_The input_.

┄┄┄┄┄┄

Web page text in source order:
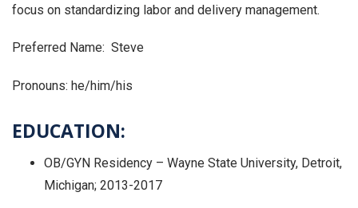
focus on standardizing labor and delivery management.
Preferred Name: Steve
Pronouns: he/him/his
EDUCATION:
OB/GYN Residency – Wayne State University, Detroit,
Michigan; 2013-2017
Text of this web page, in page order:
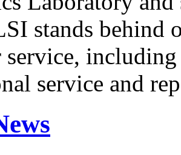
stands behind
service,
service and
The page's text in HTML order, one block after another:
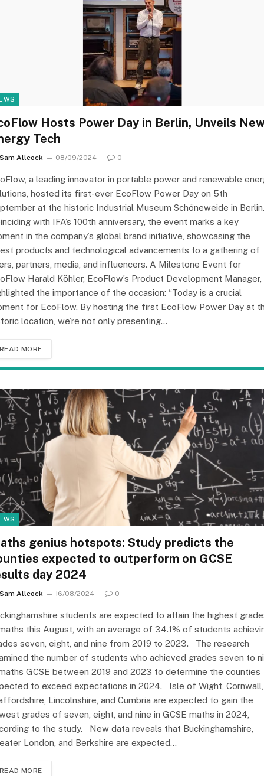
Hosts Power Day in Berlin, Unveils
Tech
Sam Allcock 08/09/2024 0
a leading innovator in portable power and renewable
hosted its first-ever EcoFlow Power Day on 5th
at the historic Industrial Museum Schöneweide in Berlin.
with IFA’s 100th anniversary, the event marks a key
in the company’s global brand initiative, showcasing the
products and technological advancements to a gathering of
partners, media, and influencers. A Milestone Event for
Harald Köhler, EcoFlow’s Product Development Manager,
the importance of the occasion: “Today is a crucial
for EcoFlow. By hosting the first EcoFlow Power Day at
location, we’re not only presenting…
READ MORE
genius hotspots: Study predicts the
expected to outperform on GCSE
day 2024
Sam Allcock 16/08/2024 0
students are expected to attain the highest
this August, with an average of 34.1% of students
seven, eight, and nine from 2019 to 2023. The research
the number of students who achieved grades seven to
GCSE between 2019 and 2023 to determine the counties
to exceed expectations in 2024. Isle of Wight, Cornwall,
Lincolnshire, and Cumbria are expected to gain the
grades of seven, eight, and nine in GCSE maths in 2024,
to the study. New data reveals that Buckinghamshire,
London, and Berkshire are expected…
READ MORE
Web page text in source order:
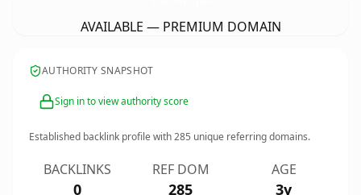
AVAILABLE — PREMIUM DOMAIN
AUTHORITY SNAPSHOT
Sign in to view authority score
Established backlink profile with285 unique referring domains.
BACKLINKS
0
REF DOM
285
AGE
3y
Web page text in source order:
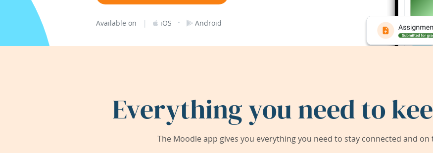
Available on | iOS · Android
Everything you need to
The Moodle app gives you everything you need to stay connected and
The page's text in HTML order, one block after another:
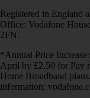
Registered in England
Office: Vodafone
2FN.
*Annual Price
April by £2.50 for Pay
Home Broadband
information:
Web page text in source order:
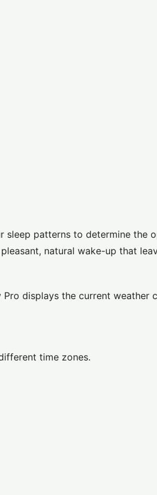
sleep patterns to determine the
natural wake-up that
displays the current weather
time zones.
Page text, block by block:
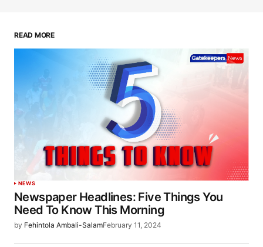
READ MORE
NEWS
Newspaper Headlines: Five Things You
Need To Know This Morning
by Fehintola Ambali-SalamFebruary 11, 2024
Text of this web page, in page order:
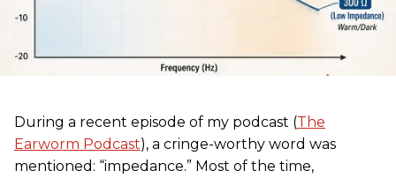
During a recent episode of my podcast (The
Earworm Podcast), a cringe-worthy word was
mentioned: “impedance.” Most of the time,
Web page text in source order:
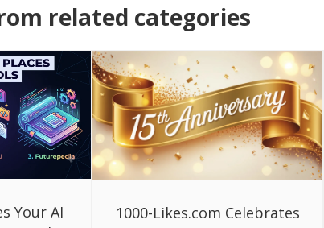
related categories
Your AI
1000-Likes.com Celebrates
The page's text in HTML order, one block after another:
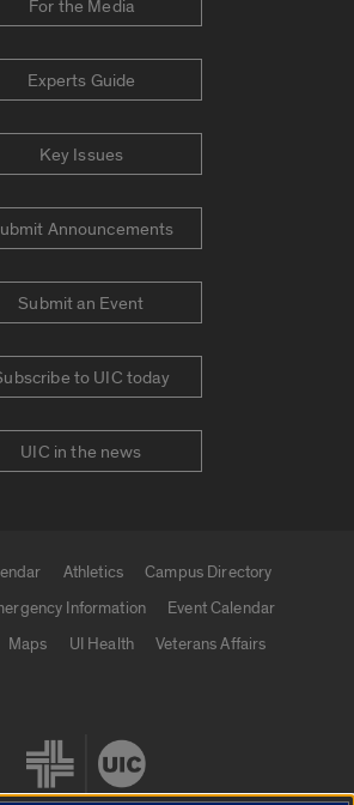
For the Media
Experts Guide
Key Issues
Announcements
Submit an Event
to UIC today
UIC in the news
Athletics
Campus Directory
Information
Event Calendar
Maps UI Health
Veterans Affairs
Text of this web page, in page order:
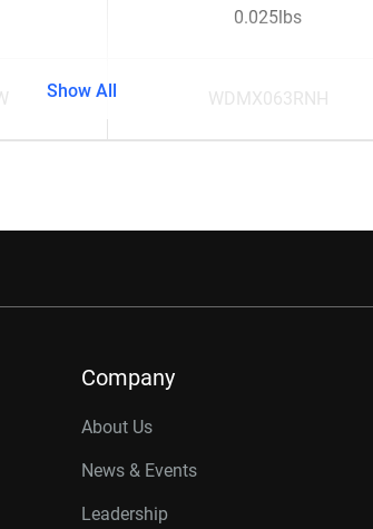
0.025lbs
WDMX063RNH
Show All
Company
About Us
News & Events
Leadership
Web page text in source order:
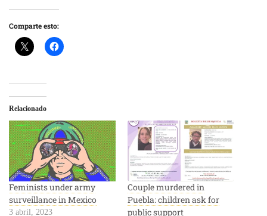
Comparte esto:
Relacionado
Feminists under army
surveillance in Mexico
3 abril, 2023
Couple murdered in
Puebla: children ask for
public support
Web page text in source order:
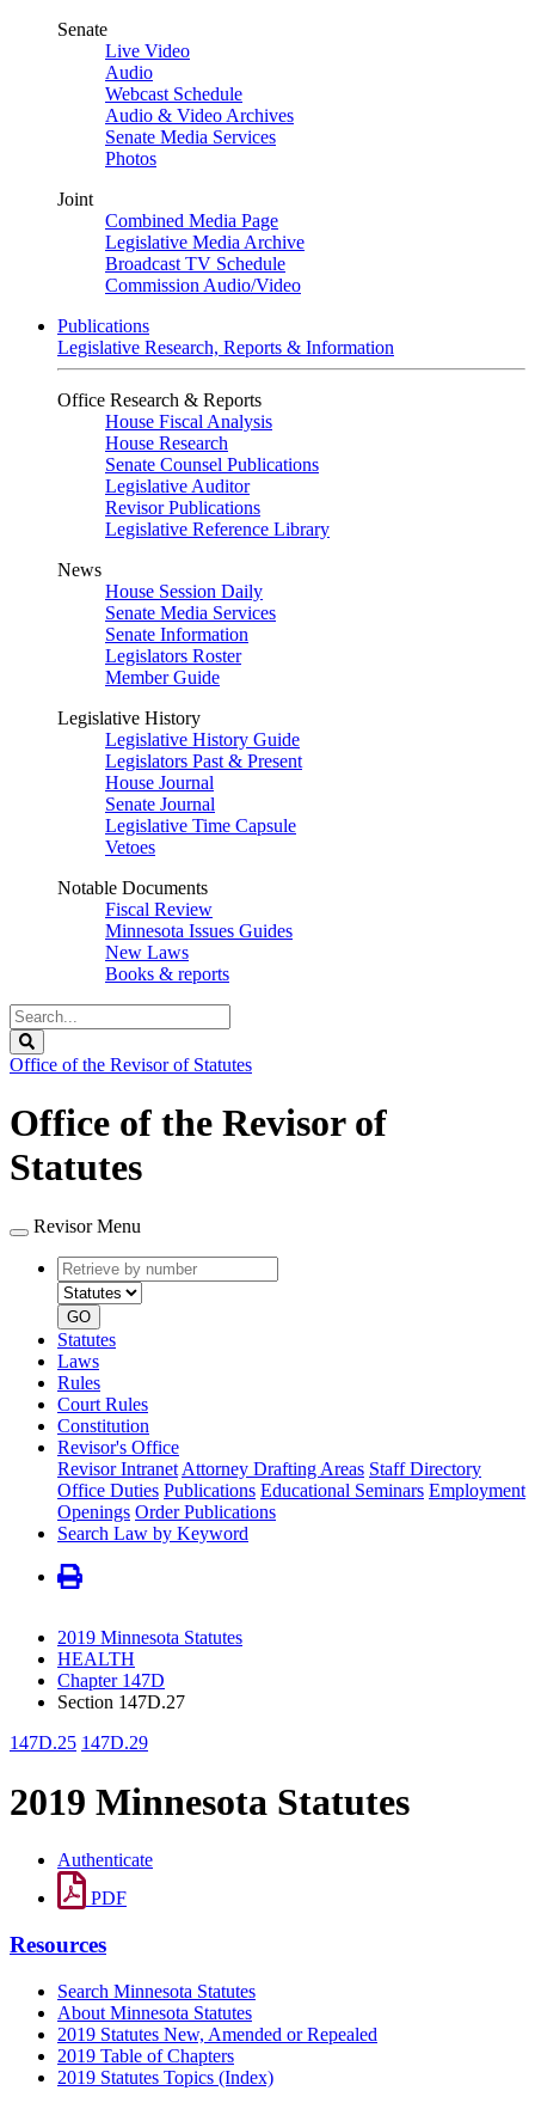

┄┄┄┄┄┄

_What to work on_. Please give back the data above word for word, with no pictures included.

_Answer for the task_.
Web page text in source order:
focus on standardizing labor and delivery management.
Preferred Name: Steve
Pronouns: he/him/his
EDUCATION:
OB/GYN Residency – Wayne State University, Detroit,
Michigan; 2013-2017
Text of this web page, in page order:
stands behind
service,
service and
The page's text in HTML order, one block after another:
Hosts Power Day in Berlin, Unveils
Tech
Sam Allcock 08/09/2024 0
a leading innovator in portable power and renewable
hosted its first-ever EcoFlow Power Day on 5th
at the historic Industrial Museum Schöneweide in Berlin.
with IFA’s 100th anniversary, the event marks a key
in the company’s global brand initiative, showcasing the
products and technological advancements to a gathering of
partners, media, and influencers. A Milestone Event for
Harald Köhler, EcoFlow’s Product Development Manager,
the importance of the occasion: “Today is a crucial
for EcoFlow. By hosting the first EcoFlow Power Day at
location, we’re not only presenting…
READ MORE
genius hotspots: Study predicts the
expected to outperform on GCSE
day 2024
Sam Allcock 16/08/2024 0
students are expected to attain the highest
this August, with an average of 34.1% of students
seven, eight, and nine from 2019 to 2023. The research
the number of students who achieved grades seven to
GCSE between 2019 and 2023 to determine the counties
to exceed expectations in 2024. Isle of Wight, Cornwall,
Lincolnshire, and Cumbria are expected to gain the
grades of seven, eight, and nine in GCSE maths in 2024,
to the study. New data reveals that Buckinghamshire,
London, and Berkshire are expected…
READ MORE
Web page text in source order:
AVAILABLE — PREMIUM DOMAIN
AUTHORITY SNAPSHOT
Sign in to view authority score
Established backlink profile with285 unique referring domains.
BACKLINKS
0
REF DOM
285
AGE
3y
Web page text in source order:
Available on | iOS · Android
Everything you need to
The Moodle app gives you everything you need to stay connected and
The page's text in HTML order, one block after another:
Registered in England
Office: Vodafone
2FN.
*Annual Price
April by £2.50 for Pay
Home Broadband
information:
Web page text in source order:
sleep patterns to determine the
natural wake-up that
displays the current weather
time zones.
Page text, block by block:
READ MORE
NEWS
Newspaper Headlines: Five Things You
Need To Know This Morning
by Fehintola Ambali-SalamFebruary 11, 2024
Text of this web page, in page order:
During a recent episode of my podcast (The
Earworm Podcast), a cringe-worthy word was
mentioned: “impedance.” Most of the time,
Web page text in source order:
related categories
Your AI
1000-Likes.com Celebrates
The page's text in HTML order, one block after another:
For the Media
Experts Guide
Key Issues
Announcements
Submit an Event
to UIC today
UIC in the news
Athletics
Campus Directory
Information
Event Calendar
Maps UI Health
Veterans Affairs
Text of this web page, in page order:
0.025lbs
WDMX063RNH
Show All
Company
About Us
News & Events
Leadership
Web page text in source order:
Comparte esto:
Relacionado
Feminists under army
surveillance in Mexico
3 abril, 2023
Couple murdered in
Puebla: children ask for
public support
Web page text in source order:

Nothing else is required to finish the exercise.